Transcription itself is a complex cellular process that is modulated at multiple levels - transcription factor and RNA polymerase II binding (initiation), polymerase CTD phosphorylation (elongation) and termination to name a few. For a single gene involved in specifying a particular cell fate at a critical time during development, all of the levels of transcriptional control have to be intricately coordinated. Because of the intricacies involved, several fate specification events have backups or redundancies built into transcription to ensure developmental robustness. We are studying how rates of zygotic transcript and mRNA turnover are controlled, and how these rates influence robustness during cell fate specification.

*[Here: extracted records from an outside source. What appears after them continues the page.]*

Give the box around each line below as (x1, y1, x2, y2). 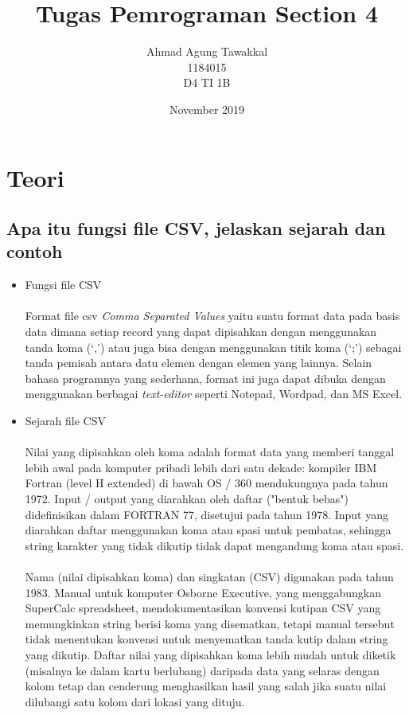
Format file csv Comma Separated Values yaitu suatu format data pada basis (25, 307, 400, 324)
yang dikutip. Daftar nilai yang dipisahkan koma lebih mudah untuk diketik (25, 646, 396, 662)
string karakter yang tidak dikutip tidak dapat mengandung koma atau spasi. (25, 537, 404, 553)
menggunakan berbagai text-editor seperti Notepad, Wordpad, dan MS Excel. (25, 385, 403, 402)
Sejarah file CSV (25, 412, 106, 429)
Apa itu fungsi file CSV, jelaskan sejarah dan (6, 216, 386, 240)
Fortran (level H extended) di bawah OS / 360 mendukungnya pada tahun (25, 475, 388, 491)
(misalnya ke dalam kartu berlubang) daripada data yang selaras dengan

Extensive single cell imaging and RNA sequencing in our lab has identified the transcriptome profiles of C. elegans embryonic cells. These data suggest that appropriate mRNA concentrations of fate regulators influence developmental outcomes, and that the number of mRNA molecules required varies between genes and developmental stages. We are determining how transcript synthesis rates are controlled. We do this by using genomic and single molecule techniques to measure rates of the various steps of transcription across different cell types and lineages, and how the genomic features (TF motifs, chromatin state, etc) of a gene influence transcription rates. 

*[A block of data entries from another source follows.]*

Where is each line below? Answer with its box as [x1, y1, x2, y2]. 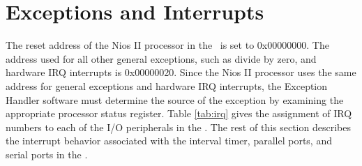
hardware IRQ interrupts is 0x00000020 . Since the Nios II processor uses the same [6, 65, 356, 80]
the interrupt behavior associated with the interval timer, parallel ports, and [6, 133, 332, 148]
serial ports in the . [6, 146, 88, 161]
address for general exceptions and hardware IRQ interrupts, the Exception [6, 78, 328, 93]
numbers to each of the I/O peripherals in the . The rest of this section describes [6, 119, 351, 134]
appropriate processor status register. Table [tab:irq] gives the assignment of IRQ [6, 106, 352, 121]
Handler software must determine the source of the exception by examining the [6, 92, 344, 107]
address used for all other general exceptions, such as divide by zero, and [6, 51, 317, 66]

Similarly, our mRNA expression data indicate that mRNA degradation rates are highly regulated between genes and cells to permit cell fate specification. Analogous to how transcription factors can bind combinatorially to promoters and enhancers to regulate transcription, RNA and protein factors can bind combinatorially to mRNA transcripts to regulate mRNA stability. This could modulate mRNA decay rates throughout development in particular cell types, lineages, or developmental stages. During the maternal-to-zygotic transition in early embryogenesis, there is widespread clearance of maternal gene products as the zygotic genome is activated. The clearance of maternal gene products is important for zygotic transcription and embryonic development, supporting the idea that the timely degradation of mRNA may play important roles in cell fate decisions. However, relatively little is known about zygotic transcript turnover and its regulation, especially on a global scale across genes and cell types. We are developing approaches to measure zygotic mRNA decay rates on a transcriptome-wide scale and elucidate mechanisms of differential mRNA decay, using a combination of genomic and genetic approaches.